→ **TASK OBJECTIVE**:
Read the lines of the data below and retrieve those with "workloads".

(Dataset excerpts)
⟨

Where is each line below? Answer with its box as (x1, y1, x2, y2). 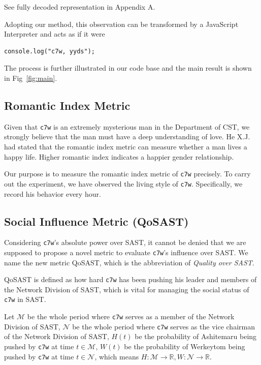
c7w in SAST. (4, 294, 46, 305)
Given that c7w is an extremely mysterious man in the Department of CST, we (4, 121, 250, 132)
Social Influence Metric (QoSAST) (4, 213, 189, 229)
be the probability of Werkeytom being (124, 341, 245, 352)
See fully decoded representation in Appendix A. (4, 2, 155, 12)
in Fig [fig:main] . (4, 72, 57, 83)
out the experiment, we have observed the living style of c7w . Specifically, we (4, 178, 243, 189)
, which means (94, 351, 139, 361)
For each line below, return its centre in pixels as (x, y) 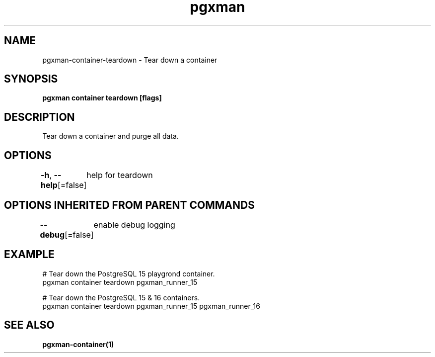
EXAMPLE (29, 255)
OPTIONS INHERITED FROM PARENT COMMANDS (129, 205)
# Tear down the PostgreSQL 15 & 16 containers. (121, 297)
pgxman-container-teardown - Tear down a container (130, 60)
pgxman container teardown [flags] (102, 98)
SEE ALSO (29, 325)
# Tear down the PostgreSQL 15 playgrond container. (129, 273)
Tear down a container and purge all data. (110, 136)
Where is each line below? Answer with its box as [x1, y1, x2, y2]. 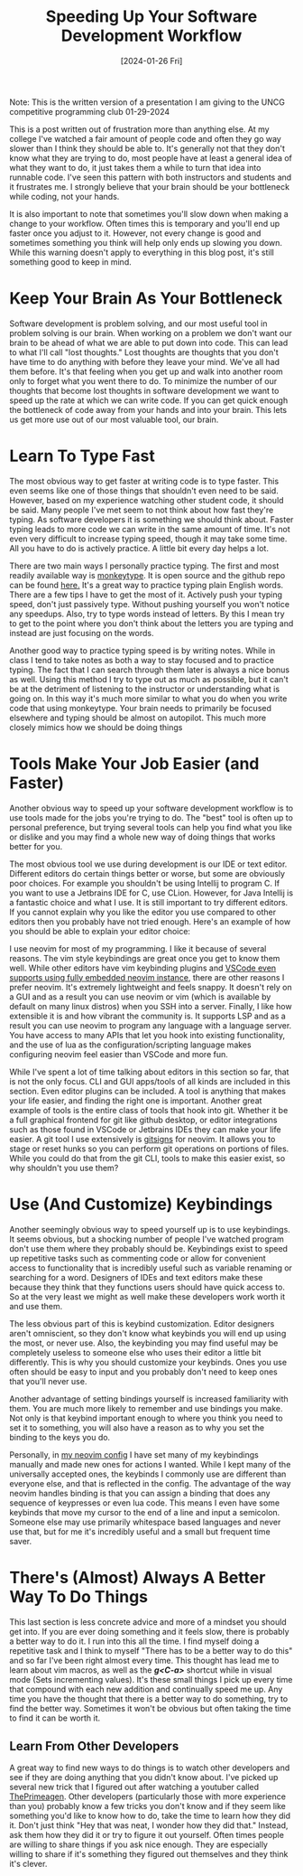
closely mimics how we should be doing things [9, 721, 183, 733]
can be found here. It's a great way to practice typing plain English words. [9, 579, 284, 590]
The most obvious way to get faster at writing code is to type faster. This [9, 475, 280, 486]
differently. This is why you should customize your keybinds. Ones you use [9, 1356, 287, 1367]
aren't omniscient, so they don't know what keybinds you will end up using [9, 1327, 287, 1338]
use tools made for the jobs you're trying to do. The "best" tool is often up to [9, 811, 293, 823]
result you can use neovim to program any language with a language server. [9, 1019, 292, 1031]
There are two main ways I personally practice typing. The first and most [9, 560, 280, 571]
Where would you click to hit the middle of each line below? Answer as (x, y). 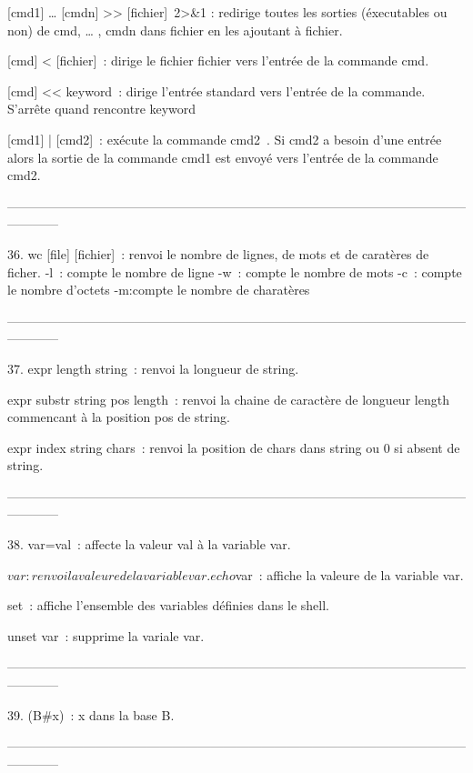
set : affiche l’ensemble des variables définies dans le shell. (169, 605)
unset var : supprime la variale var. (106, 635)
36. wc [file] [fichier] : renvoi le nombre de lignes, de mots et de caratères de (218, 253)
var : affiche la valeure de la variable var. (349, 574)
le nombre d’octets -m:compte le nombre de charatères (159, 290)
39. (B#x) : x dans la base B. (91, 714)
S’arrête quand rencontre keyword (102, 109)
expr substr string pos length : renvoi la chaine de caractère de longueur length (228, 399)
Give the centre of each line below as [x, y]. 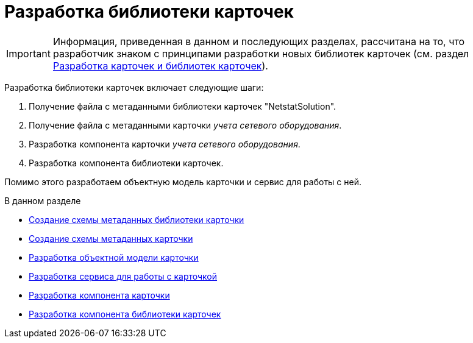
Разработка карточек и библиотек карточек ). [160, 65]
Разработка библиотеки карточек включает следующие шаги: [134, 87]
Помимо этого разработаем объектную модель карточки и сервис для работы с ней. [183, 182]
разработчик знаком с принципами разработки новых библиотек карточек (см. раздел [261, 53]
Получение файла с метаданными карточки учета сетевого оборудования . [185, 125]
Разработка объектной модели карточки [114, 257]
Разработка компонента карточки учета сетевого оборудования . [165, 144]
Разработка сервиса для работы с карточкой [123, 276]
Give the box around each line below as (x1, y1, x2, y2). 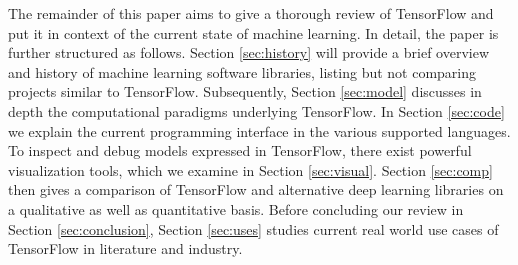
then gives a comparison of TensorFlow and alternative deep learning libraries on (8, 179, 504, 200)
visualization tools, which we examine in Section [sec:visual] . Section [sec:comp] (8, 159, 493, 180)
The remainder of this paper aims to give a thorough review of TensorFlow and (8, 3, 494, 23)
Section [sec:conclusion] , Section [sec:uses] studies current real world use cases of (8, 218, 499, 239)
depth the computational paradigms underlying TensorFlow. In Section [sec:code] (8, 100, 505, 121)
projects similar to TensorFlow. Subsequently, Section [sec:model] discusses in (8, 81, 482, 102)
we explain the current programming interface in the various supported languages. (8, 120, 511, 141)
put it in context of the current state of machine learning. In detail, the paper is (8, 22, 499, 43)
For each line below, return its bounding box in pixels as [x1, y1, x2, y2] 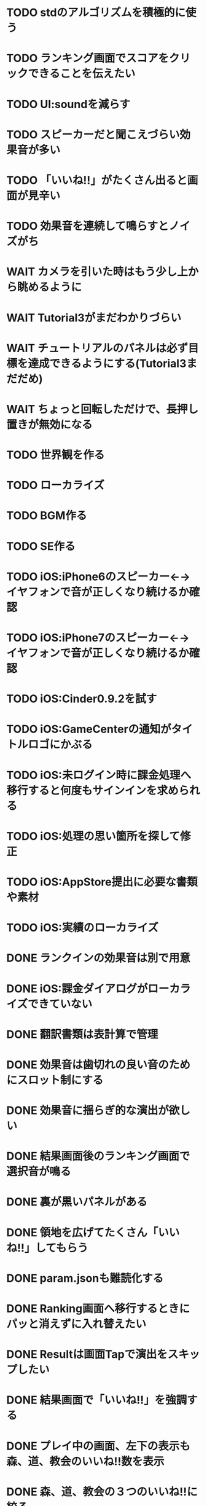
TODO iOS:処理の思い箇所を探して [6, 829, 180, 843]
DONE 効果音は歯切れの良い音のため [6, 1057, 190, 1072]
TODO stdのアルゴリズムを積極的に [6, 6, 186, 20]
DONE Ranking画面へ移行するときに [6, 1302, 190, 1316]
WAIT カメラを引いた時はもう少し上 [6, 265, 189, 279]
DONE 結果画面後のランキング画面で [6, 1150, 190, 1163]
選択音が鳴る [6, 1165, 72, 1179]
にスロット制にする [6, 1073, 104, 1087]
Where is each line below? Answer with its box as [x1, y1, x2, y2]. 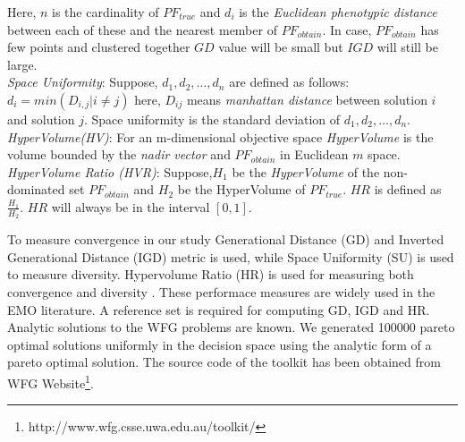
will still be [376, 38, 438, 56]
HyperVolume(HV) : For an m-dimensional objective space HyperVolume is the [7, 127, 434, 146]
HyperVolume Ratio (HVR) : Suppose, [7, 162, 213, 181]
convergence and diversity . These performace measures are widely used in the [7, 282, 435, 301]
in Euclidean [280, 145, 349, 164]
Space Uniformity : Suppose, [7, 72, 158, 91]
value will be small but [218, 38, 343, 56]
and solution [7, 109, 75, 128]
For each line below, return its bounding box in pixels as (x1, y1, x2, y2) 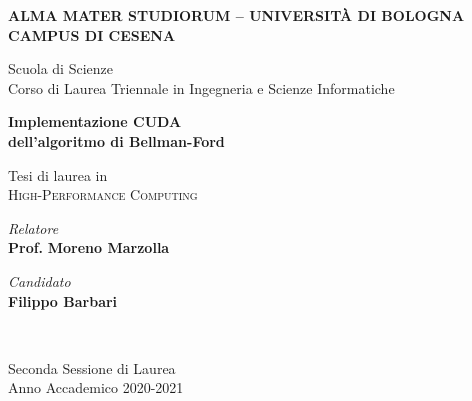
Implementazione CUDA (8, 111, 182, 132)
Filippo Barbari (8, 290, 118, 311)
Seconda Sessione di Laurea (8, 357, 176, 378)
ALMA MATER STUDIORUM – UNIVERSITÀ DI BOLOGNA (8, 5, 465, 25)
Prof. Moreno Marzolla (8, 237, 170, 258)
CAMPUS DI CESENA (8, 24, 176, 45)
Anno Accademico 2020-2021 (8, 377, 184, 398)
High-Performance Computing (8, 184, 198, 205)
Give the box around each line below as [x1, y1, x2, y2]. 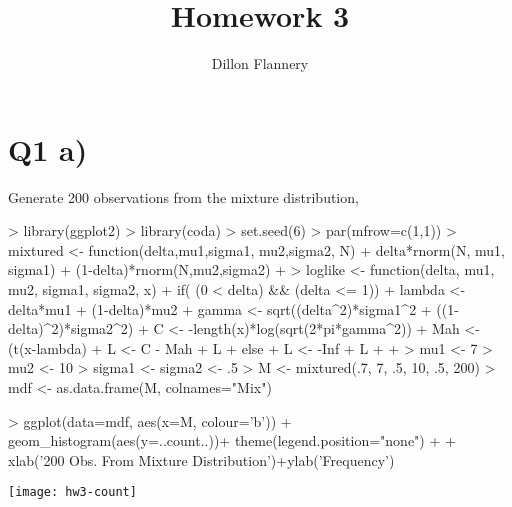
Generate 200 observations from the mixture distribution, [8, 186, 359, 207]
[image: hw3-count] [8, 485, 137, 500]
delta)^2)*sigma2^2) [8, 318, 134, 339]
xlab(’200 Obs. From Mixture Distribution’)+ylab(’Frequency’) [8, 449, 395, 470]
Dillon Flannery [211, 53, 309, 74]
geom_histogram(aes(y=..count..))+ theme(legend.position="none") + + [8, 430, 456, 451]
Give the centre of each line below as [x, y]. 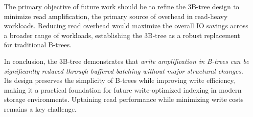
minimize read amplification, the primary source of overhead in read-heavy [116, 16]
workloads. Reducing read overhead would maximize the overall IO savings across [126, 26]
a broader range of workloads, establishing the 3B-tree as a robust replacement [122, 35]
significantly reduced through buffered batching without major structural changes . [124, 70]
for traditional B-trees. [38, 45]
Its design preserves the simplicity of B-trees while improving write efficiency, [120, 80]
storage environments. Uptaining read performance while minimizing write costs [124, 99]
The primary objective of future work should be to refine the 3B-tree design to [122, 6]
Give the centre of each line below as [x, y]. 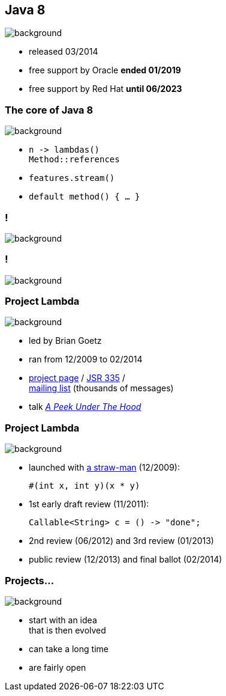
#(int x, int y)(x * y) [85, 486]
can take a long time [69, 649]
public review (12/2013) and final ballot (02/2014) [126, 560]
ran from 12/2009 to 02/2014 [86, 359]
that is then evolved [67, 630]
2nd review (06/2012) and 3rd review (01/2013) [121, 541]
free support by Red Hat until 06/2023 [106, 89]
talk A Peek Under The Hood [85, 407]
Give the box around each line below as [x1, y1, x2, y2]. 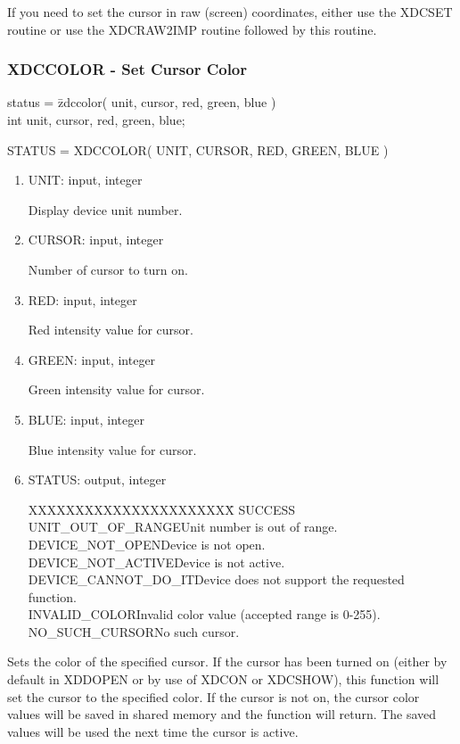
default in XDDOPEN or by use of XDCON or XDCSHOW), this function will [7, 670, 439, 689]
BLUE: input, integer [28, 409, 144, 428]
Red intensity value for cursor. [28, 320, 193, 339]
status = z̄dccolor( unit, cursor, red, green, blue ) [7, 93, 276, 112]
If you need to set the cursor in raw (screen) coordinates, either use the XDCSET [7, 3, 453, 21]
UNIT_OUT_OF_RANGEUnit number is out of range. [28, 517, 338, 536]
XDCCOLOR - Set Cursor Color [7, 58, 248, 80]
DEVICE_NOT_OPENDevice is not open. [28, 534, 266, 553]
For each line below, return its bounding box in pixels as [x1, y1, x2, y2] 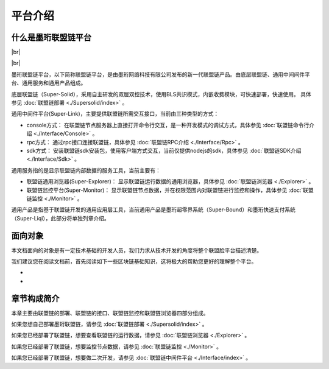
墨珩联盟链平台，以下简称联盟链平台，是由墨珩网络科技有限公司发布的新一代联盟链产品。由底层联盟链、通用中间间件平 [11, 71, 310, 78]
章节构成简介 [11, 293, 60, 304]
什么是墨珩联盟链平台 [11, 32, 91, 43]
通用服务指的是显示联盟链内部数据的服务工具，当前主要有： [11, 166, 161, 174]
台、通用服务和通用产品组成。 [11, 79, 87, 86]
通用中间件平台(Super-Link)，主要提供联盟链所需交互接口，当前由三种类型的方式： [11, 110, 219, 118]
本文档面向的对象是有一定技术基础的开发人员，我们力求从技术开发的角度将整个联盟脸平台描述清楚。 [11, 247, 262, 254]
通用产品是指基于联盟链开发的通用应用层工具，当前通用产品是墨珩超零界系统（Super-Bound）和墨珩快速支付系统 [11, 206, 295, 213]
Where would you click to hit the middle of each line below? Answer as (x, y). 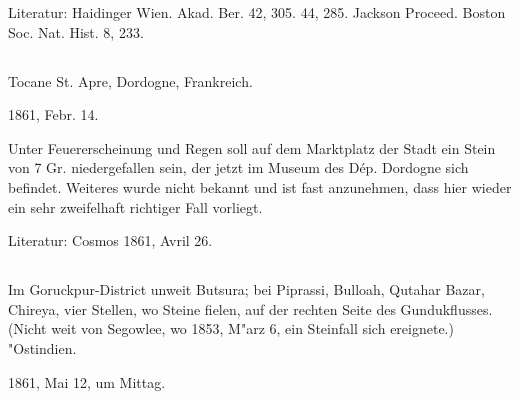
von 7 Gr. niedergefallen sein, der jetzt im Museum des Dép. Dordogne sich (238, 167)
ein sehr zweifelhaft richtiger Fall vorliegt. (135, 206)
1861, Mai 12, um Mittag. (87, 381)
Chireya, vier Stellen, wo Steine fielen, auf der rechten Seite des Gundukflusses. (250, 308)
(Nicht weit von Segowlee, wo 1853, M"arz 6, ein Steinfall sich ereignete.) (231, 328)
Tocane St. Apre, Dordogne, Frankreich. (130, 80)
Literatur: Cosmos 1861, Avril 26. (110, 240)
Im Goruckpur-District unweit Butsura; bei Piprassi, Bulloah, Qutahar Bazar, (246, 289)
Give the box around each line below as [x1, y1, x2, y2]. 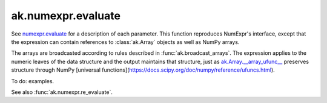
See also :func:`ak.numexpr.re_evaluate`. [11, 88, 113, 96]
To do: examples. [11, 77, 54, 84]
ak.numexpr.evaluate [11, 9, 121, 22]
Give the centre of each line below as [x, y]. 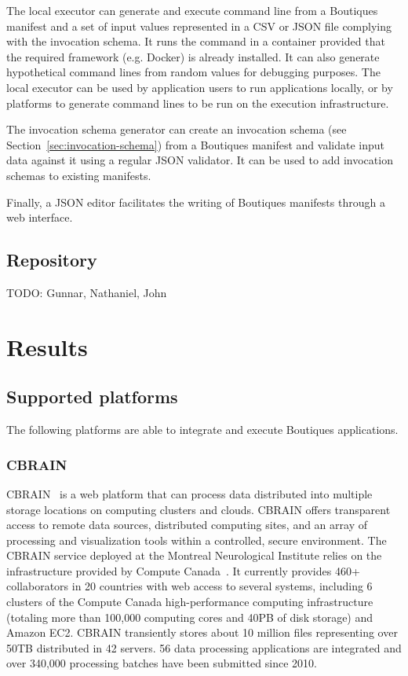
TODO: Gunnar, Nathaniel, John [87, 292]
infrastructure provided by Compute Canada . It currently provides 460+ [183, 570]
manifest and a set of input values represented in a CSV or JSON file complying [199, 26]
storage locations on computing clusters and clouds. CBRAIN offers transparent [199, 509]
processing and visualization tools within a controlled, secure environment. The [197, 540]
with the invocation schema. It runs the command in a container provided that [196, 41]
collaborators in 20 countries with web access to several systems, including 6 [189, 586]
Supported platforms [92, 397]
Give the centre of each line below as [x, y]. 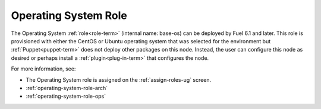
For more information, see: [43, 69]
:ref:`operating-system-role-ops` [66, 96]
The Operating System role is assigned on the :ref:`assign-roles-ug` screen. [119, 79]
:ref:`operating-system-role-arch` [67, 88]
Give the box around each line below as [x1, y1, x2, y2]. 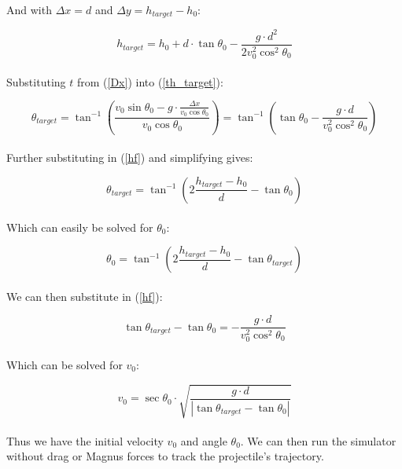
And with [6, 2, 52, 17]
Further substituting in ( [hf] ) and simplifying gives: [6, 149, 253, 166]
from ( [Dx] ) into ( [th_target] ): [76, 73, 223, 90]
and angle [180, 432, 227, 449]
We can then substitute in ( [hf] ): [6, 288, 163, 304]
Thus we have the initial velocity [6, 432, 164, 449]
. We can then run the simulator [240, 432, 396, 449]
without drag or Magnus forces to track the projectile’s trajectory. [6, 448, 324, 464]
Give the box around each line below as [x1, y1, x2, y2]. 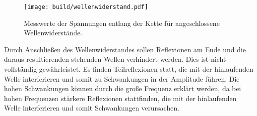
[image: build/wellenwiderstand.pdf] [24, 3, 148, 10]
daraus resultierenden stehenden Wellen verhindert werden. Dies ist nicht [4, 54, 226, 64]
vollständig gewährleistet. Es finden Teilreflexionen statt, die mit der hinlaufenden [4, 64, 254, 74]
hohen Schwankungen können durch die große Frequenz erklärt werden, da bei [4, 83, 241, 94]
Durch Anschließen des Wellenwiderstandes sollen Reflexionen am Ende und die [4, 44, 246, 54]
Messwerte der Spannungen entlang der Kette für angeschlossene [24, 17, 220, 28]
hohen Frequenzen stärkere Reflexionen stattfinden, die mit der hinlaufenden [4, 93, 237, 103]
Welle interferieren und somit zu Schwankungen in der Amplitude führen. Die [4, 73, 240, 84]
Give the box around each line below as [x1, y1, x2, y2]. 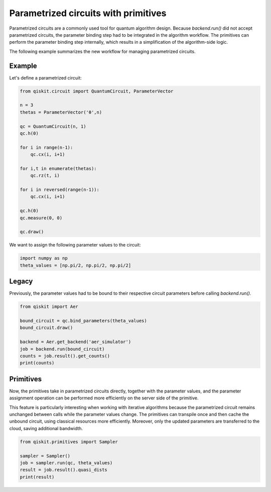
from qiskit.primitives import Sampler [20, 439, 118, 445]
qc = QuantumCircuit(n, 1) [20, 123, 86, 129]
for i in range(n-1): [20, 144, 73, 150]
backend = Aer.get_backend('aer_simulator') [20, 339, 131, 345]
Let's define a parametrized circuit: [9, 74, 82, 80]
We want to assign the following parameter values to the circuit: [9, 242, 141, 248]
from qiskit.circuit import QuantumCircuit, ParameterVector [20, 88, 174, 94]
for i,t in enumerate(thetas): [20, 166, 97, 171]
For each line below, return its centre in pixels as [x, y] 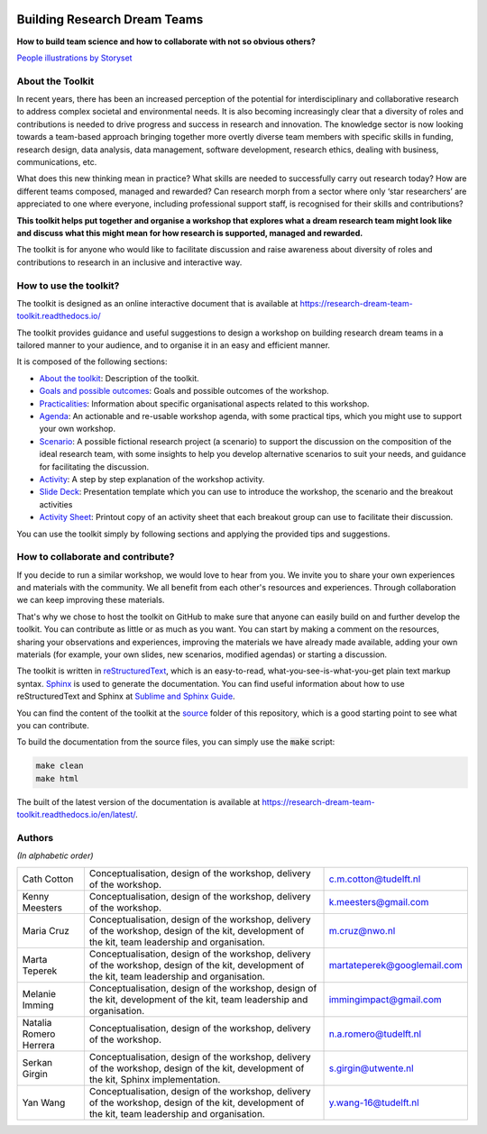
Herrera [39, 1045]
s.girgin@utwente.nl [371, 1068]
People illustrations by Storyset [74, 58]
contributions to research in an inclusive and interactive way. [129, 262]
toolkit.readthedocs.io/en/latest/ [76, 815]
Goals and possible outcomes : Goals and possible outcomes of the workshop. [184, 391]
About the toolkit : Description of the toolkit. [119, 378]
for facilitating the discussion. [94, 466]

⟩

→ **RESPONSE TO THIS EXERCISE**:
workloads. Reducing read overhead would maximize the overall IO savings across [126, 26]
a broader range of workloads, establishing the 3B-tree as a robust replacement [122, 35]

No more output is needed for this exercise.